#### DATA:
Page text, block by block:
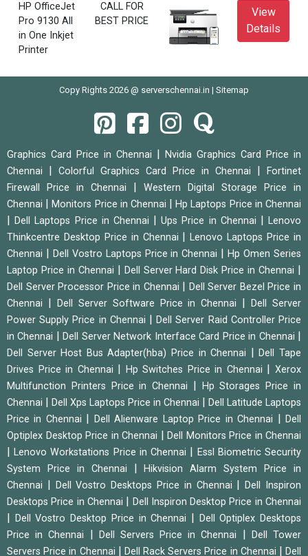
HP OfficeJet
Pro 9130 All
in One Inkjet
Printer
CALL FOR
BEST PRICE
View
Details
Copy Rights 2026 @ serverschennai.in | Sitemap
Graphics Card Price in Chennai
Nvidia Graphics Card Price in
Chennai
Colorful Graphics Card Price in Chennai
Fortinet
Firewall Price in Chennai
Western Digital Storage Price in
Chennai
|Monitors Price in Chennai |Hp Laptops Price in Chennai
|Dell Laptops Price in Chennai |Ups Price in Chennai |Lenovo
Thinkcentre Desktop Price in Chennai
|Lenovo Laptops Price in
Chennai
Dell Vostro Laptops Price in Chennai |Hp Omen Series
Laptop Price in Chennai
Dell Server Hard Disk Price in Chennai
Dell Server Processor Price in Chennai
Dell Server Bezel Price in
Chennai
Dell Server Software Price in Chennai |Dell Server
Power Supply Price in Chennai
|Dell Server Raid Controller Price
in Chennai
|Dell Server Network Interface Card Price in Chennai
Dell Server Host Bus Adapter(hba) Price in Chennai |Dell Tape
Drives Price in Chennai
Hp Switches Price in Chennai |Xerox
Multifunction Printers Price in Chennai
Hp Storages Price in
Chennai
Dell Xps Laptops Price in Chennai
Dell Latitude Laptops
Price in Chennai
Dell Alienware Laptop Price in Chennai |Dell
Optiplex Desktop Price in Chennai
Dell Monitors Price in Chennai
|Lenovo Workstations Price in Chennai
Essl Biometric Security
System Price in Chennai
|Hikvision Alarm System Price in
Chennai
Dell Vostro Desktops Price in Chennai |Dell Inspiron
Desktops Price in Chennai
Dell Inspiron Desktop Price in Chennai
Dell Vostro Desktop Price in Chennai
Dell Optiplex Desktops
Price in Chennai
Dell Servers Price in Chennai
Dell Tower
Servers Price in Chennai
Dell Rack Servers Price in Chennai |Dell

#### WORK INSTRUCTIONS:
Wherever the string "Vostro" appears in a line of the records, copy that line.

#### REPLY TO THE EXERCISE:
Dell Vostro Laptops Price in Chennai |Hp Omen Series
Dell Vostro Desktops Price in Chennai |Dell Inspiron
Dell Vostro Desktop Price in Chennai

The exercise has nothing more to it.